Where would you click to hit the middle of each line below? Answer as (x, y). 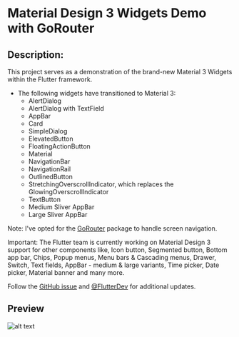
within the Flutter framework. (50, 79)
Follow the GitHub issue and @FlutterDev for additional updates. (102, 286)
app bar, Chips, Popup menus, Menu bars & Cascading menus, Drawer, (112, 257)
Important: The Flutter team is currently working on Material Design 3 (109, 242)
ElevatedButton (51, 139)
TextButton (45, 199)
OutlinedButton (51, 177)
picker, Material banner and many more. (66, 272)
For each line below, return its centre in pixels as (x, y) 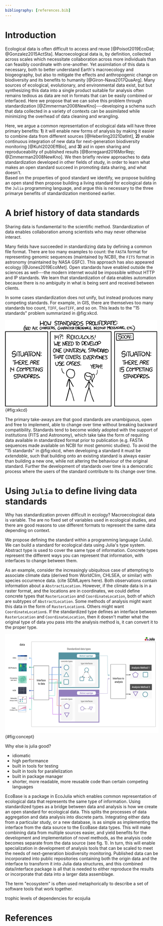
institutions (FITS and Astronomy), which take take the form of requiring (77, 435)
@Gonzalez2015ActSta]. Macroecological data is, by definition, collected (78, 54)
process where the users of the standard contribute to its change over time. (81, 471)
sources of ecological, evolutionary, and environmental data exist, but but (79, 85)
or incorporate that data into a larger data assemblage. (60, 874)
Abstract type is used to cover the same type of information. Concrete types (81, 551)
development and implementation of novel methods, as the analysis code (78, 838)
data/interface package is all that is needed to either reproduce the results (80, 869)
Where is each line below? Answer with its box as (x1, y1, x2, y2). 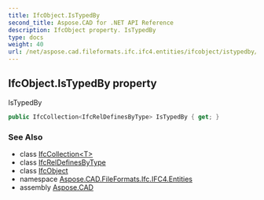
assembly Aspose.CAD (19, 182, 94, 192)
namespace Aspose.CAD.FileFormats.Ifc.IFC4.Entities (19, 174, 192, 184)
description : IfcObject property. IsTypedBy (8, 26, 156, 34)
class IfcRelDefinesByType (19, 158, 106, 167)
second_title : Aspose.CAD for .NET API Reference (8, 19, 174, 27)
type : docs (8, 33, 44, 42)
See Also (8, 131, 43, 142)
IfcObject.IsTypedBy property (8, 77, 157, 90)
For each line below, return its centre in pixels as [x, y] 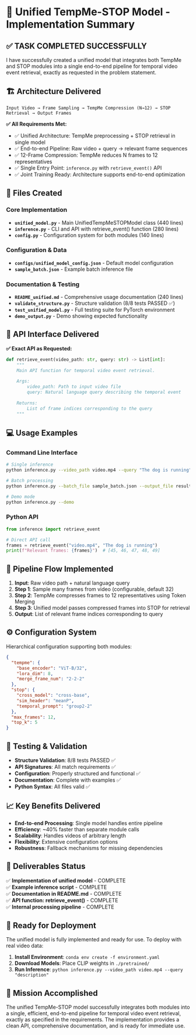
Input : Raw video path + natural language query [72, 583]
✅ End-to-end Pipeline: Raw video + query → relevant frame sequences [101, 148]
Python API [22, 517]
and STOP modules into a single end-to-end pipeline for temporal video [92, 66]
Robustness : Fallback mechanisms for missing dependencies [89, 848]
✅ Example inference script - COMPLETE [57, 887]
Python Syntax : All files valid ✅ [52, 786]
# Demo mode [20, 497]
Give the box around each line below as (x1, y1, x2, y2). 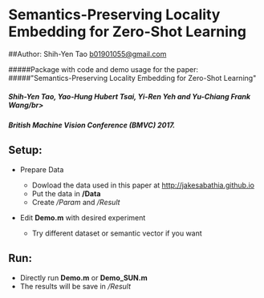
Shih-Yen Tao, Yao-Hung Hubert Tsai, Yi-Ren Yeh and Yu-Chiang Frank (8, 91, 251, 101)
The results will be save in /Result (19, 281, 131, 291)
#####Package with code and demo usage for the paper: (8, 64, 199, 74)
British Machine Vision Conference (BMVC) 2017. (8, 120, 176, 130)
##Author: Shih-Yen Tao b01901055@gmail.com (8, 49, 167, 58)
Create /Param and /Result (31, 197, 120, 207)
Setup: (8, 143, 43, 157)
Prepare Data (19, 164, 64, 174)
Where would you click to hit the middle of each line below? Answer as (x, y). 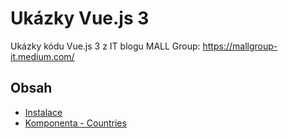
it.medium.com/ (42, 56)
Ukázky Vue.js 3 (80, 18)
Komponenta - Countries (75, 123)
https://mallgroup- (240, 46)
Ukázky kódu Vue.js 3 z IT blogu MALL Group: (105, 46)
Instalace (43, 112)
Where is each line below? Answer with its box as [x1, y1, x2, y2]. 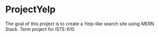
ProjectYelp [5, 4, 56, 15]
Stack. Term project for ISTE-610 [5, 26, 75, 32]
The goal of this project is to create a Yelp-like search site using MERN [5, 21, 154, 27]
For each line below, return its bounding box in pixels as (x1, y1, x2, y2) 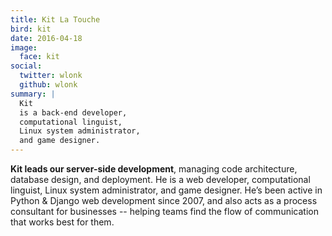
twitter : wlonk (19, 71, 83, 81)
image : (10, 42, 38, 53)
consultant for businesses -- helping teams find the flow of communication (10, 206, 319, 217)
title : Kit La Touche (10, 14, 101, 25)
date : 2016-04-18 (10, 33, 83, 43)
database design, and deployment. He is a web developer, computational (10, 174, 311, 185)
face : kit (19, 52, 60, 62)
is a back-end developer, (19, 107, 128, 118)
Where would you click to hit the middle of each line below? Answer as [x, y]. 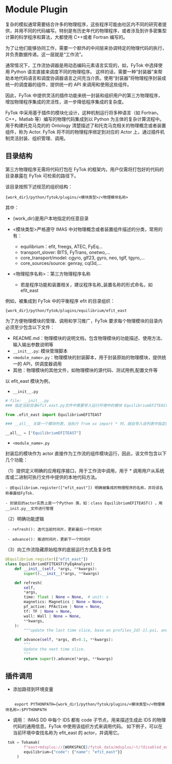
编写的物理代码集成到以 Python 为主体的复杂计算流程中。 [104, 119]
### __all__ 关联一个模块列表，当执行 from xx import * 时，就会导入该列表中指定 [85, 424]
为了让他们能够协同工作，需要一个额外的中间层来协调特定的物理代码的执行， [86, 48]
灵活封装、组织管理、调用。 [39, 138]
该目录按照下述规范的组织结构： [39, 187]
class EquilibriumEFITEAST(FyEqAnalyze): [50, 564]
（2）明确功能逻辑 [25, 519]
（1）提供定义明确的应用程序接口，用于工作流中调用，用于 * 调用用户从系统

#### About this task
Your answer should copy the listing word for word, with no pictures in it.

#### Problem solution
Where would you click to hit the middle of each line below? Answer as (x, y). 
within the Flutter framework. (50, 79)
Follow the GitHub issue and @FlutterDev for additional updates. (102, 286)
app bar, Chips, Popup menus, Menu bars & Cascading menus, Drawer, (112, 257)
Important: The Flutter team is currently working on Material Design 3 (109, 242)
ElevatedButton (51, 139)
TextButton (45, 199)
OutlinedButton (51, 177)
picker, Material banner and many more. (66, 272)
For each line below, return its centre in pixels as (x, y) 
institutions (FITS and Astronomy), which take take the form of requiring (77, 435)
@Gonzalez2015ActSta]. Macroecological data is, by definition, collected (78, 54)
process where the users of the standard contribute to its change over time. (81, 471)
sources of ecological, evolutionary, and environmental data exist, but but (79, 85)
or incorporate that data into a larger data assemblage. (60, 874)
Abstract type is used to cover the same type of information. Concrete types (81, 551)
development and implementation of novel methods, as the analysis code (78, 838)
data/interface package is all that is needed to either reproduce the results (80, 869)
Where is each line below? Answer with its box as (x1, y1, x2, y2). 
assembly Aspose.CAD (19, 182, 94, 192)
namespace Aspose.CAD.FileFormats.Ifc.IFC4.Entities (19, 174, 192, 184)
description : IfcObject property. IsTypedBy (8, 26, 156, 34)
class IfcRelDefinesByType (19, 158, 106, 167)
second_title : Aspose.CAD for .NET API Reference (8, 19, 174, 27)
type : docs (8, 33, 44, 42)
See Also (8, 131, 43, 142)
IfcObject.IsTypedBy property (8, 77, 157, 90)
For each line below, return its centre in pixels as [x, y] 
Input : Raw video path + natural language query [72, 583]
✅ End-to-end Pipeline: Raw video + query → relevant frame sequences [101, 148]
Python API [22, 517]
and STOP modules into a single end-to-end pipeline for temporal video [92, 66]
Robustness : Fallback mechanisms for missing dependencies [89, 848]
✅ Example inference script - COMPLETE [57, 887]
Python Syntax : All files valid ✅ [52, 786]
# Demo mode [20, 497]
Give the box around each line below as (x1, y1, x2, y2). 
Shih-Yen Tao, Yao-Hung Hubert Tsai, Yi-Ren Yeh and Yu-Chiang Frank (8, 91, 251, 101)
The results will be save in /Result (19, 281, 131, 291)
#####Package with code and demo usage for the paper: (8, 64, 199, 74)
British Machine Vision Conference (BMVC) 2017. (8, 120, 176, 130)
##Author: Shih-Yen Tao b01901055@gmail.com (8, 49, 167, 58)
Create /Param and /Result (31, 197, 120, 207)
Setup: (8, 143, 43, 157)
Prepare Data (19, 164, 64, 174)
Where would you click to hit the middle of each line below? Answer as (x, y). 
it.medium.com/ (42, 56)
Ukázky Vue.js 3 (80, 18)
Komponenta - Countries (75, 123)
https://mallgroup- (240, 46)
Ukázky kódu Vue.js 3 z IT blogu MALL Group: (105, 46)
Instalace (43, 112)
Where is each line below? Answer with its box as [x1, y1, x2, y2]. 
ProjectYelp [5, 4, 56, 15]
Stack. Term project for ISTE-610 [5, 26, 75, 32]
The goal of this project is to create a Yelp-like search site using MERN [5, 21, 154, 27]
For each line below, return its bounding box in pixels as (x1, y1, x2, y2) 
twitter : wlonk (19, 71, 83, 81)
image : (10, 42, 38, 53)
consultant for businesses -- helping teams find the flow of communication (10, 206, 319, 217)
title : Kit La Touche (10, 14, 101, 25)
date : 2016-04-18 (10, 33, 83, 43)
database design, and deployment. He is a web developer, computational (10, 174, 311, 185)
face : kit (19, 52, 60, 62)
is a back-end developer, (19, 107, 128, 118)
Where would you click to hit the middle of each line below? Answer as [x, y]. 
编写的物理代码集成到以 Python 为主体的复杂计算流程中。 [104, 119]
### __all__ 关联一个模块列表，当执行 from xx import * 时，就会导入该列表中指定 [85, 424]
为了让他们能够协同工作，需要一个额外的中间层来协调特定的物理代码的执行， [86, 48]
灵活封装、组织管理、调用。 [39, 138]
该目录按照下述规范的组织结构： [39, 187]
class EquilibriumEFITEAST(FyEqAnalyze): [50, 564]
（2）明确功能逻辑 [25, 519]
（1）提供定义明确的应用程序接口，用于工作流中调用，用于 * 调用用户从系统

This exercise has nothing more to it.